Imagine a seguinte cena: um criminoso diante do Supremo Tribunal onde está sendo julgado; mas, ao invés de se colocar em sua condição de réu e a admitir a sua culpa, ele começa julgar o juiz e atribuir-lhe a culpa dos crimes que o próprio criminoso cometeu! Essa atitude seria no mínimo absurda, não é mesmo? Pois é isso que as pessoas fazem diariamente quando culpam a Deus pelo mal existente no mundo. Elas estão tão cegas que nem se dão conta de que quem está sob julgamento são elas própria e não Deus. Ele é o Juiz Supremo de toda a terra e os homens são todos culpados diante dEle.

“Pois desde a criação do mundo os atributos invisíveis de Deus, seu eterno poder e sua natureza divina, têm sido vistos claramente, sendo compreendidos por meio das coisas criadas, de forma que tais homens são indesculpáveis” (Rm 1:20)

A terceira resposta usada para explicar a existência do mal é que Deus não pode impedir o mal. Ele até gostaria, mas simplesmente não pode interferir. Ele está amordaçado. Esse argumento é tão antibíblico quanto os outros e é assustador que ele seja defendido por tantos cristãos. Esse argumento fere diretamente a Soberania de Deus e coloca o homem no lugar que pertence a Deus. Se Deus tem de se sujeitar à vontade humana, logo Ele não é o Todo-Poderoso, como a Bíblia afirma. E se Deus, não pode interferir no curso da história estamos perdidos porque quem garante que no fim das contas Seus planos serão cumpridos? Já que a história segue seu próprio rumo e Deus está sujeito a ela, que esperança nós temos? Isso é no mínimo desesperador. Significa que Deus não tem o total controle do mundo, logo, nós não temos garantia alguma. Estamos à mercê do acaso. Isso é desolador e não se assemelha em nada com o Evangelho da esperança (Rm 5:5).

Deus afirma:

“Eu sou Deus, e não há outro semelhante a mim. Que anuncio o fim desde o princípio, e desde a antiguidade as coisas que ainda não sucederam; que digo: O meu conselho será firme, e farei toda a minha vontade” (Is 46:9-10)

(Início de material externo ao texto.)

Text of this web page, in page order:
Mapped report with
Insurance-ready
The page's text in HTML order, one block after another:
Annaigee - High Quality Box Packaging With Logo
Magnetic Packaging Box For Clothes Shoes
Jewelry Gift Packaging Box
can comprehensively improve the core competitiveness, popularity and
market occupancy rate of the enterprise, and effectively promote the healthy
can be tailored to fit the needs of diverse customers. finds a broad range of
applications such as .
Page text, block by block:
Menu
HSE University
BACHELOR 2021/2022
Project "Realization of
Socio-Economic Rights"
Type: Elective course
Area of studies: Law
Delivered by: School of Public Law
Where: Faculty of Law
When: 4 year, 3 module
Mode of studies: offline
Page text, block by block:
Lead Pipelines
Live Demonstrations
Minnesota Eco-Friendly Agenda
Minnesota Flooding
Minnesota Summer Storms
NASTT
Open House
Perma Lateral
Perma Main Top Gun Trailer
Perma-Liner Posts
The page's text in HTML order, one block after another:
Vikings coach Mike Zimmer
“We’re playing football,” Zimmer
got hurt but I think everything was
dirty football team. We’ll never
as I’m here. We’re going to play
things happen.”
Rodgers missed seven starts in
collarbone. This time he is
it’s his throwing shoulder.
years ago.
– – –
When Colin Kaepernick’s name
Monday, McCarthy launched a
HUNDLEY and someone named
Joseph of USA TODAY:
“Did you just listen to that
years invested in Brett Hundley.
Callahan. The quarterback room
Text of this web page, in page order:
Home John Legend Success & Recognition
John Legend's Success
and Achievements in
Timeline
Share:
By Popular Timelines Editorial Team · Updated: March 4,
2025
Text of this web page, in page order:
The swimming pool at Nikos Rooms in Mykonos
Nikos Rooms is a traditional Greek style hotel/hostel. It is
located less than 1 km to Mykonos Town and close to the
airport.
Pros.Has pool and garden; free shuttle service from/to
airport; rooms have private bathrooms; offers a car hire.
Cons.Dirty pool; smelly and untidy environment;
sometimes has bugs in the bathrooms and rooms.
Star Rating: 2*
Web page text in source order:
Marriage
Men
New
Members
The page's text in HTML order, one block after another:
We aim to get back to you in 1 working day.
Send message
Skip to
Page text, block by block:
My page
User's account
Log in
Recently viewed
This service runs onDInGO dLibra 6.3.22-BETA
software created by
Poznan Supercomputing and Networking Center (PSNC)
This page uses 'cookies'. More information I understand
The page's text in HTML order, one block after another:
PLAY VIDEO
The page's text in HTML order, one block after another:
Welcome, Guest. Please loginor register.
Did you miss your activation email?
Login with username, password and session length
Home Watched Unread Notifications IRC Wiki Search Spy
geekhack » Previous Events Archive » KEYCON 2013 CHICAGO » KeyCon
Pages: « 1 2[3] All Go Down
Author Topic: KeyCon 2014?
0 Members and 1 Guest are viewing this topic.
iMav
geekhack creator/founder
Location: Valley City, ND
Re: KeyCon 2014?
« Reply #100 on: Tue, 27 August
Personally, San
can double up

A Bíblia nos revela que Deus é Soberano, isso significa que Ele não está sujeito a nada nem a ninguém. Deus é o único Ser supremo e independente. Somente Ele tem o direito e o poder de fazer absolutamente o que Lhe agrada. Isso é muito curioso porque por mais independentes que os seres humanos afirmem ser, tal afirmação é totalmente absurda à luz da realidade na qual estamos inseridos.

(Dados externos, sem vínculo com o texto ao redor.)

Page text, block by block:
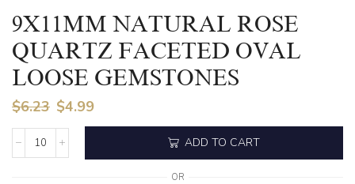
9X11MM NATURAL ROSE
QUARTZ FACETED OVAL
LOOSE GEMSTONES
$6.23 $4.99
ADD TO CART
OR
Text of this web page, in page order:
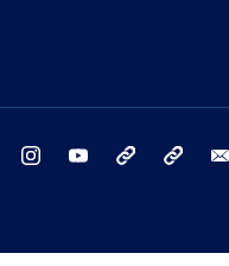
twitter instagram youtube bluesky
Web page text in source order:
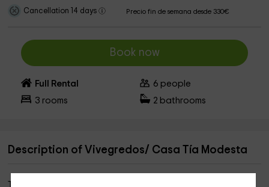
Cancellation 14 days Precio fin de semana desde 330€
Book now
Full Rental 6 people
3 rooms 2 bathrooms
Description of Vivegredos/ Casa Tía Modesta
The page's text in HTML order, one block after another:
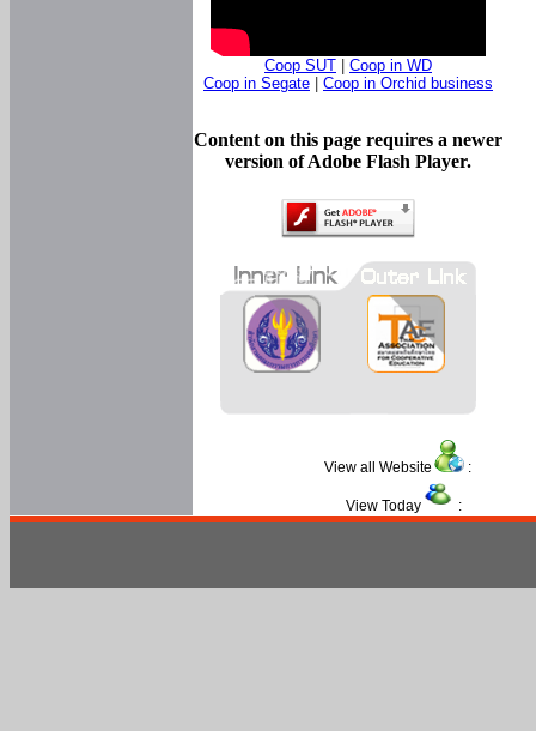
Coop SUT
Coop in WD
Coop in Segate
Coop in Orchid business
Content on this page requires a newer
version of Adobe Flash Player.
View all Website :
View Today :
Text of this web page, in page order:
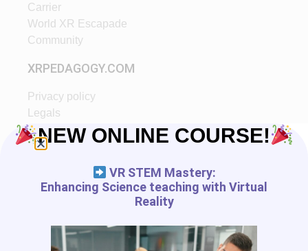
Carrier
World XR Escapade
Community
XRPEDAGOGY.COM
Privacy policy
Legals
Ethic
Partners
START IN XR
AR App List
NEW ONLINE COURSE!
VR STEM Mastery:
Enhancing Science teaching with Virtual
Reality
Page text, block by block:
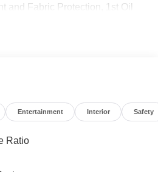
and Fabric Protection, 1st Oil
Protection, 2nd Key &
a Customer Welcome Kit with
package is optional, not
in the advertised price. It
Entertainment Interior Safety
Ratio
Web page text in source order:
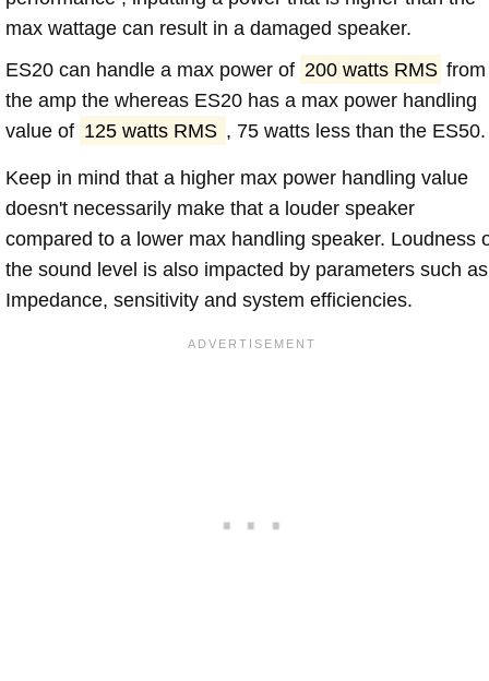
max wattage can result in a damaged speaker.
ES20 can handle a max power of 200 watts RMS from
the amp the whereas ES20 has a max power handling
value of 125 watts RMS , 75 watts less than the ES50.
Keep in mind that a higher max power handling value
doesn't necessarily make that a louder speaker
compared to a lower max handling speaker. Loudness
the sound level is also impacted by parameters such as
Impedance, sensitivity and system efficiencies.
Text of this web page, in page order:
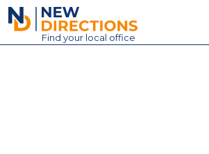
New Directions Education Ltd
Find your local office
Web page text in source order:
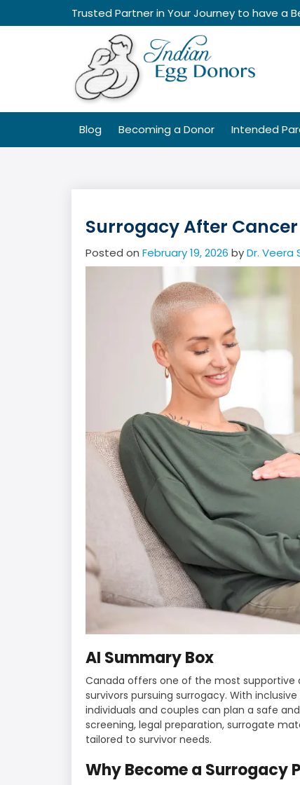
Trusted Partner in Your Journey to have a
Blog Becoming a Donor Intended
Surrogacy After
Posted on February 19, 2026 byDr. Veera
AI Summary Box
Canada offers one of the most
survivors pursuing surrogacy. With
individuals and couples can plan a safe
screening, legal preparation, surrogate
tailored to survivor needs.
Why Become a Surrogacy
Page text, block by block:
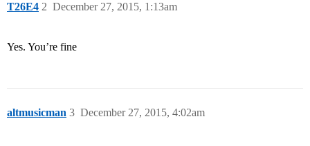
T26E4 December 27, 2015, 1:13am
2
Yes. You’re fine
altmusicman December 27, 2015, 4:02am
3

Nos consideramos seres independentes, no entanto, não controlamos a nossa concepção, nossa vida, nem a nossa morte. Não tivemos controle sobre a fecundação do óvulo a partir do qual fomos criados. Durante nove meses fomos totalmente dependentes de outro ser, do qual continuamos dependendo mesmo depois do nascimento. Nos consideramos independentes, mas sequer conseguimos ficar de pé sem dependermos da gravidade. Morremos em instantes se nos for tirado o oxigênio. Pensamos ser donos do nosso destino, mas sequer sabemos se estaremos vivos daqui um minuto e por mais que desejemos, não podemos controlar isso. Não somos independentes, pois estamos totalmente sujeitos a um mundo cujas regras não criamos e do qual dependemos pra viver. Somos inquilinos e não donos.

Mas Deus Criou este mundo. O Soberano já existia antes que houvesse mundo, mas nós só existimos dentro do mundo. Portanto, ainda que desejemos, não somos independentes. A Ciência afirma que o ser humano não tem condições de viver em outro planeta. Somos totalmente dependentes desse sistema dentro do qual Deus nos criou. Apesar disso, ainda há quem afirme que Deus está sujeito ao homem.

O Criador tem total direito sobre a criatura (Rm 5:19-21).

Deus não está amordaçado pelo mal – nem tampouco pelas decisões humanas – caso contrário, estaríamos afirmando que o mal é uma força independente maior ou equivalente a Deus. Em outras épocas tal afirmação foi classificada como heresia. Não existe nem um poder no Universo equivalente a Deus. Seus propósitos não podem ser frustrados pelos homens, pela natureza ou qualquer outra força existente.

“O bem não é o ‘oposto’ do mal. O bem está acima do mal” (Pondé)

“Não pensem que o mal é uma potência rival de idêntico poder ao do nosso bom Deus” (Martinho Lutero)

A existência do mal não significa que Deus esteja impotente. Pelo contrário, não fosse Deus reter o mal, o mundo seria um lugar muito pior do que conhecemos. Embora exista o mal, ainda encontramos pessoas que buscam ser moralmente boas. Não fosse Deus, nós sequer saberíamos o que é bondade. Pela graça de Deus, apesar da rebelião humana, a lei de Deus ainda opera na consciência dos homens fazendo com que eles sigam alguns princípios morais. Isso é o que mantém a ordem nesse mundo rebelado.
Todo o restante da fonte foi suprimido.